The concept not only created strong and unexpected emotions, but it also helped IKEA move the needle on product affinity (+6%), brand affinity (+6%) and increased marketing effectiveness (+3%).1
2. Carefully learn the rules. Then find the right way to break them
The second branding experiment was about surprise. One ‘rule’ of the new media landscape is short attention spans. People don’t have the time or patience to take in what brands are throwing at them, and you have to compress your message into 6-second chunks in order to cut through.
We decided to turn that rule on its head. By intentionally creating what we called ‘Irresistibly Boring TrueView Ads’ for IKEA, we made long, boring, and strangely compelling ads that actively encouraged the viewer to stop watching.
By being deliberately unengaging, we created a record-breaking engaging experience! People watched boring ads for an impressive average time of 3 minutes, with 39% of viewers watching the whole ad to the end.2
To create surprise, we also looked into repurposing existing formats of communication. Consequently, we used Google AdWords – a touchpoint often used for tactical relevance – to tell more emotional and brand-building stories.
The result was IKEA Retail Therapy, an initiative where we renamed IKEA products after common searches on relationship problems. A reversal of everyday AdWords usage, IKEA could become a hero and entertainer for people Googling their everyday struggles.
3. Actions speak louder than content
The third and final branding experiment was about innovation, and aiming your creativity at the business itself. Sometimes, the best way to build your brand is not about what you say, it’s what you do.
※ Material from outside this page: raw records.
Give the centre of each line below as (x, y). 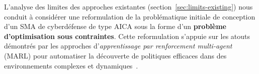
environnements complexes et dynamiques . (71, 65)
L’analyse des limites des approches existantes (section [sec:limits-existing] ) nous (128, 6)
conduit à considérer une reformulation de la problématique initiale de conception (130, 16)
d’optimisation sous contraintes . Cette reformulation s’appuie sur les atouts (127, 36)
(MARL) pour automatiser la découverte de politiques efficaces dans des (115, 55)
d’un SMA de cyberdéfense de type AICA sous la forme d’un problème (115, 26)
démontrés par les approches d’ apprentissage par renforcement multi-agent (118, 46)

Be willing to go outside your brand’s comfort zone, into new issues and areas where the brand can help solve a problem.
Sometimes, the best way to build your brand is not about what you say, it’s what you do.
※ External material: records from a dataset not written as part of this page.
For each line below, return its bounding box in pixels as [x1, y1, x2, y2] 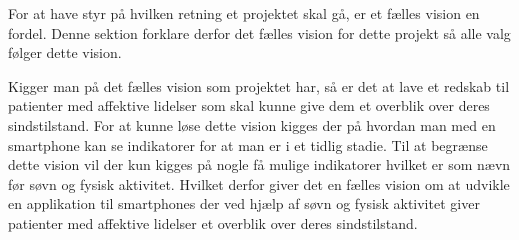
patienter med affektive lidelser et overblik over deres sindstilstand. [8, 212, 418, 233]
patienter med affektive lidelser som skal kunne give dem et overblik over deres [8, 95, 490, 116]
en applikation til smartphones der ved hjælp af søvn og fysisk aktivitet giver [8, 193, 480, 214]
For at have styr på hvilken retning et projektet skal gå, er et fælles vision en [8, 3, 480, 23]
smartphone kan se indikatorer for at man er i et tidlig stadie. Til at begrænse [8, 134, 488, 155]
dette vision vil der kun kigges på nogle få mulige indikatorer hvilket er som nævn [8, 154, 511, 175]
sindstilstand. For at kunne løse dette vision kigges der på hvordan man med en [8, 114, 496, 135]
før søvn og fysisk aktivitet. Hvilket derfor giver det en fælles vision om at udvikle [8, 173, 510, 194]

One example of this is the Humanium Metal project, which we created together with our sister agency Great Works, for the aid organisation IM (Swedish Development Agency). Through long and sustained effort, we created a new product to finance the fight for a safer society in countries troubled by violence: a metal made from melted-down firearms. Humanium is essentially a sustainable economic ecosystem to support efforts for more peaceful societies.
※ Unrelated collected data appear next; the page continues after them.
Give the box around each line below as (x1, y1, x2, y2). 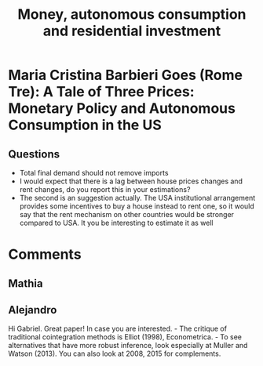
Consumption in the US (8, 116, 163, 134)
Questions (8, 147, 60, 161)
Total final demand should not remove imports (19, 169, 169, 177)
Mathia (8, 277, 43, 290)
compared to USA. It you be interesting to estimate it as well (19, 218, 214, 227)
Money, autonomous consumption (17, 5, 247, 24)
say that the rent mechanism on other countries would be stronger (19, 210, 234, 219)
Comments (8, 245, 82, 263)

The campaign garnered global attention, was praised by media outlets such as The New York Times, The Washington Post, ABC News and El País to name a few, and received support from leading global figures including Desmond Tutu and His Holiness the Dalai Lama. And recently, a Kickstarter by Swedish clockbrand Triwa promoting the first clocks made from Humanium overshot its goals by 1800%.3
The evolution of a new branding toolbox
But these three branding experiments and their lessons are just a small piece of the puzzle; the big challenge still remains. For branding to stay relevant in the digital age, we all have to unlearn the thought habits of a pre-digital world.
Only then will we be able to build a new branding toolbox that covers the production, distribution and reception of creative content in a digital world, which will help businesses grow and thrive.
About Åkestam Holst
Åkestam Holst was founded in 1998 as an experiment: their founders wanted to see if they could combine a pleasant and sustainable work culture with world-class creative work. Twenty years later, the experiment is still going.
Åkestam Holst has grown into one of Sweden’s largest agencies, and has won a host of awards. Taking home six out of Sweden’s total of 12 Lions in Cannes in 2018, and half of the Golden Eggs in Sweden’s big creative awards the Golden Egg 2018. They were named AdAge’s International Agency of the Year 2017 and ADC’s Boutique Agency of the Year 2018.